Come to think of it, smells and tactile sensations such as heat and cold kind of fall into the same category.  

How to handle this on a dungeon map and key, though?  Map symbols seem like an obvious possibility, but I'm not sure it's the best one.  Symbols might tend to blend in too much to the rest of the map, necessitating long interruptions while the DM scans the map.  They might also be mistaken for physical features of the dungeon. 
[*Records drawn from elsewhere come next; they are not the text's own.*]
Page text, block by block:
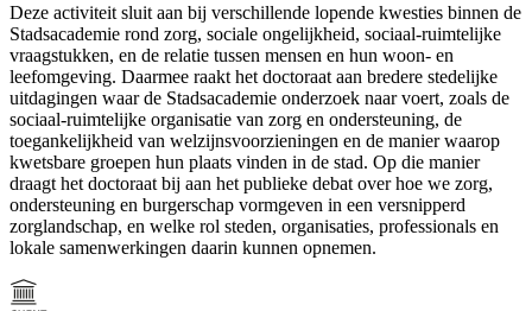
Deze activiteit sluit aan bij verschillende lopende kwesties binnen de
Stadsacademie rond zorg, sociale ongelijkheid, sociaal-ruimtelijke
vraagstukken, en de relatie tussen mensen en hun woon- en
leefomgeving. Daarmee raakt het doctoraat aan bredere stedelijke
uitdagingen waar de Stadsacademie onderzoek naar voert, zoals de
sociaal-ruimtelijke organisatie van zorg en ondersteuning, de
toegankelijkheid van welzijnsvoorzieningen en de manier waarop
kwetsbare groepen hun plaats vinden in de stad. Op die manier
draagt het doctoraat bij aan het publieke debat over hoe we zorg,
ondersteuning en burgerschap vormgeven in een versnipperd
zorglandschap, en welke rol steden, organisaties, professionals en
lokale samenwerkingen daarin kunnen opnemen.
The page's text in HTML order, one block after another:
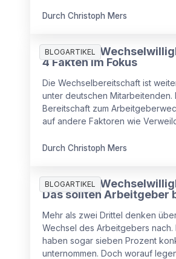
Durch Christoph Mers
BLOGARTIKEL
Studie zur
4 Fakten im Fokus
Die Wechselbereitschaft ist
unter deutschen Mitarbeitenden.
Bereitschaft zum
auf andere Faktoren wie
Durch Christoph Mers
BLOGARTIKEL
Studie zur
Das sollten Arbeitgeber
Mehr als zwei Drittel denken
Wechsel des Arbeitgebers nach.
haben sogar sieben Prozent
unternommen. Doch worauf

My favorite idea is to use map symbols, but mark them on the map with colored highlighter pens.  Maybe a gold circle for lights, green "stink lines" for strong smells, red or blue wavy lines for heat or cold, and a bell shape (color not important) for sounds, with a number written inside it to signify the relative volume of the sound.  (1 for low volume, audible only from short range, like a gentle stream or a quiet conversation.  2 for things roughly the volume of an ordinary conversation between two to four people.  3 for louder noises, like a large gathering or a blacksmith's shop.  4 for really deafening stuff, like a large waterfall or a dragon roaring.  Intensity numbers may be added to the other features too, if desired.)

Having the symbols in color like this would make them stand out, and a DM could estimate at a glance what lights, noises, smells, and other sensations the party could perceive from any position, and quickly flip to the relevant location in the dungeon key for more information.

The drawback is that this would be a difficult system to use for published adventures.  Perhaps grey (as opposed to black) versions of the symbols could be printed on the map, with instructions to the DM to highlight them during pre-game prep.

If anyone has another system for handling this sort of thing, feel free to describe it and/or post a link.